Fiduciary law, like many new niches in the legal environment, is a relatively recent invention. It is a product of the evolving specialization in different legal fields. As such, fiduciary law litigation (largely arising from the concept of a fiduciary and the specific duties that a fiduciary owes) is becoming increasingly prevalent. A natural progression of this development is the increased use of a fiduciary duty expert witness. Given the varied subject matters which a fiduciary expert witness may be brought in to discuss, understanding the respective fields of fiduciary law, in addition to the factual elements that a fiduciary duty expert witness may be asked to opine on, is critical to effectively present the expert’s opinion to the fact-finder.
What is Fiduciary Law?
Black’s Law Dictionary defines a fiduciary as, “an individual or institution that is responsible for administering duties for the express benefit of other parties.”. There are fiduciaries in many different aspects of the law. This is because the term is broad enough to cross into other branches. This is similar to how contract law, and elements of it, contribute to other branches. Also like elements of contract law, the concept of a fiduciary has largely developed without formal, statutory realization. Instead, it has developed through common law.

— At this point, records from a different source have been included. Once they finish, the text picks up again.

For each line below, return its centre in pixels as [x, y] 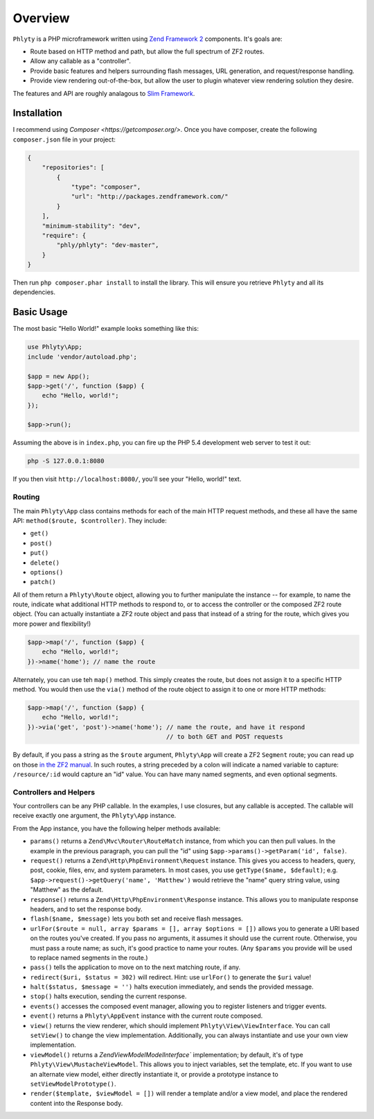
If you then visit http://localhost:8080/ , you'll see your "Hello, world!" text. [127, 479]
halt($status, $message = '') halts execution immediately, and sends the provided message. [172, 987]
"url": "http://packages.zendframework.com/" [150, 197]
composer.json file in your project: [64, 139]
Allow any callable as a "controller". [81, 61]
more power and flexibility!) [52, 624]
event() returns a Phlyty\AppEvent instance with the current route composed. [146, 1016]
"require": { [64, 235]
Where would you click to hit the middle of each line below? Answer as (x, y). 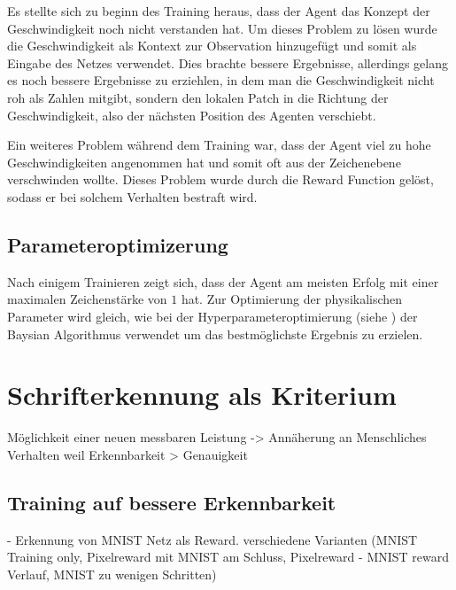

Fiduciaries are a critical in finance and securities because of the trust between clients and professionals who are advising them. In determining if a professional owes their client a fiduciary duty, the courts first look to establish a fiduciary relationship. Eurycleia Partners LP v. Seward & Kissel establishes that a fiduciary relationship, “arises between two people when one of them is under a duty to act for or to give advice for the benefit of another.” A fiduciary relationship usually involves one of the following duties:
– A duty of care
– A duty of loyalty
– A duty of honesty
– A duty of trust
If one of these duties exist in a relationship, the relationship may be considered a fiduciary relationship. In some cases, adherence to all of the duties is required. For example, a professional in the financial industry who gives advice to a client must usually uphold all of these duties. If a client believes a fiduciary has breached any one of these duties, they can bring suit for breach of fiduciary duty.
When trying to prove breach of fiduciary duty, the burden is placed on the plaintiff to prove that a fiduciary duty existed. As well as that the fiduciary breached their duty within the fiduciary relationship. Fiduciary duty is a very important part of the law. It places an extra duty of care on the professional to act in the best interest of the client. This also includes placing a client’s interest before one’s own (in terms of the fiduciary). This is an important consideration, as, in many cases, the cause of action is a breach of fiduciary duty caused by a conflict of interest between the fiduciary and the client.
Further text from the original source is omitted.